As you pointed out, vmci_host_close is not a performance-critical function
while other functions using vmci_host_dev->context are performance-critical.
If the lock is needed, we will need to add locks in all of them. I cannot be
sure which is better.
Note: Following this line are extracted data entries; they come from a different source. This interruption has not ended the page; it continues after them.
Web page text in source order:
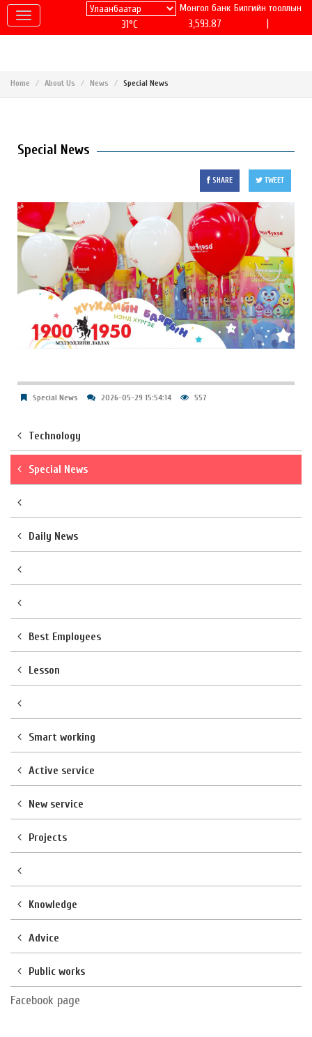
31°C
Монгол банк
3,593.87
Билгийн тооллын
Home About Us News Special News
Special News
SHARE TWEET
Special News 2026-05-29 15:54:14 557
Technology
Special News
Daily News
Best Employees
Lesson
Smart working
Active service
New service
Projects
Knowledge
Advice
Public works
Facebook page
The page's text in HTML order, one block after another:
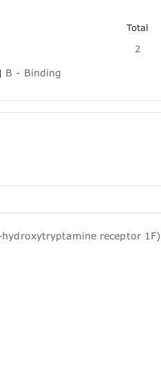
Total
2
B - Binding
hydroxytryptamine receptor 1F)
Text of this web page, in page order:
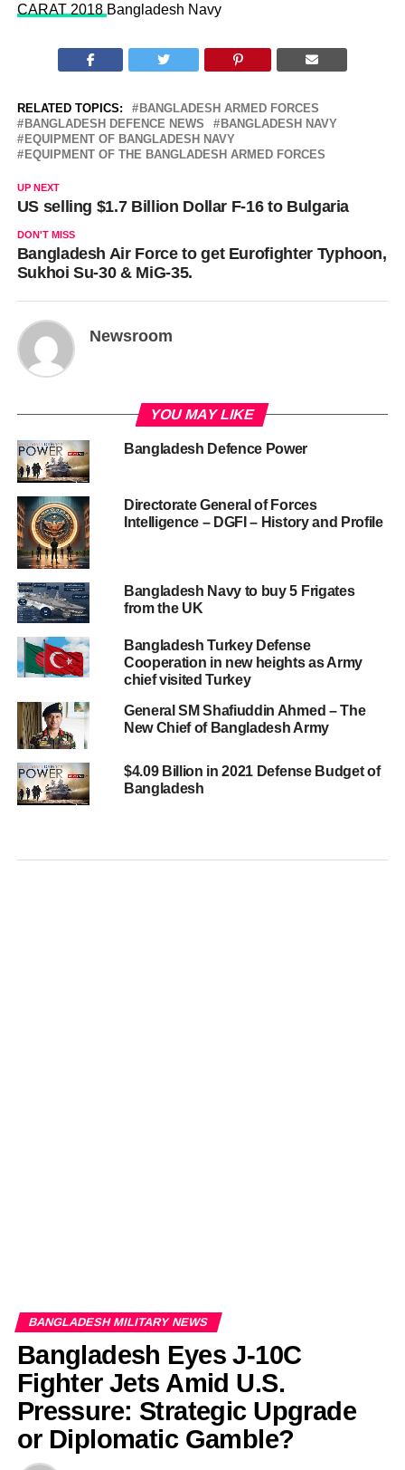
CARAT 2018 Bangladesh Navy
RELATED TOPICS:
BANGLADESH ARMED FORCES
BANGLADESH DEFENCE NEWS
BANGLADESH NAVY
EQUIPMENT OF BANGLADESH NAVY
EQUIPMENT OF THE BANGLADESH ARMED FORCES
UP NEXT
US selling $1.7 Billion Dollar F-16 to Bulgaria
DON'T MISS
Bangladesh Air Force to get Eurofighter Typhoon,
Sukhoi Su-30 & MiG-35.
Newsroom
YOU MAY LIKE
Bangladesh Defence Power
Directorate General of Forces
Intelligence – DGFI – History and Profile
Bangladesh Navy to buy 5 Frigates
from the UK
Bangladesh Turkey Defense
Cooperation in new heights as Army
chief visited Turkey
General SM Shafiuddin Ahmed – The
New Chief of Bangladesh Army
$4.09 Billion in 2021 Defense Budget of
Bangladesh
BANGLADESH MILITARY NEWS
Bangladesh Eyes J-10C
Fighter Jets Amid U.S.
Pressure: Strategic Upgrade
or Diplomatic Gamble?

Besides that, it seems to be a separate issue.
On the other hand, the current implementation doesn't guarantee memory ordering
which leads to wrong behavior.
This patch fixes this issue by adding primitives.
Thank you for your reply.
Regards,
Yewon Choi
> thanks,
>
> greg k-h
On Thu, Nov 23, 2023 at 04:49:22PM +0900, Yewon Choi wrote:
> On Wed, Nov 22, 2023 at 02:34:55PM +0000, Greg Kroah-Hartman wrote:
> > On Wed, Nov 22, 2023 at 09:20:08PM +0900, Yewon Choi wrote:
> > > In vmci_host.c, missing memory barrier between vmci_host_dev->ct_type
> > > and vmci_host_dev->context may cause uninitialized data access.
> > >
> > > One of possible execution flows is as follows:
> > >
> > > CPU 1 (vmci_host_do_init_context)
> > > =====
> > > vmci_host_dev->context = vmci_ctx_create(...) // 1
> > > vmci_host_dev->ct_type = VMCIOBJ_CONTEXT; // 2
> > >
> > > CPU 2 (vmci_host_poll)
> > > =====
> > > if (vmci_host_dev->ct_type == VMCIOBJ_CONTEXT) { // 3
> > > context = vmci_host_dev->context; // 4
> > > poll_wait(..., &context->host_context.wait_queue, ...);
> > >
> > > While ct_type serves as a flag indicating that context is initialized,
> > > there is no memory barrier which prevents reordering between
> > > 1,2 and 3, 4. So it is possible that 4 reads uninitialized
> > > vmci_host_dev->context.
> > > In this case, the null dereference occurs in poll_wait().
> > >
> > > In order to prevent this kind of reordering, we change plain accesses
> > > to ct_type into smp_load_acquire() and smp_store_release().
> > >
> > > Signed-off-by: Yewon Choi <[email protected]>
> > > ---
> > > drivers/misc/vmw_vmci/vmci_host.c | 40 ++++++++++++++++++-------------
> > > 1 file changed, 23 insertions(+), 17 deletions(-)
> > >
> > > diff --git a/drivers/misc/vmw_vmci/vmci_host.c b/drivers/misc/vmw_vmci/vmci_host.c
> > > index abe79f6fd2a7..e83b6e0fe55b 100644
> > > --- a/drivers/misc/vmw_vmci/vmci_host.c
> > > +++ b/drivers/misc/vmw_vmci/vmci_host.c
> > > @@ -139,7 +139,7 @@ static int vmci_host_close(struct inode *inode, struct file *filp)
> > > {
> > > struct vmci_host_dev *vmci_host_dev = filp->private_data;
> > >
> > > - if (vmci_host_dev->ct_type == VMCIOBJ_CONTEXT) {
> > > + if (smp_load_acquire(&vmci_host_dev->ct_type) == VMCIOBJ_CONTEXT) {
> >
> > This is getting tricky, why not use a normal lock to ensure that all is
> > safe? close isn't on a "fast path", so this shouldn't be a speed issue,
> > right?
> >
>
> I think using locks can be considered orthogonal to correcting memory ordering.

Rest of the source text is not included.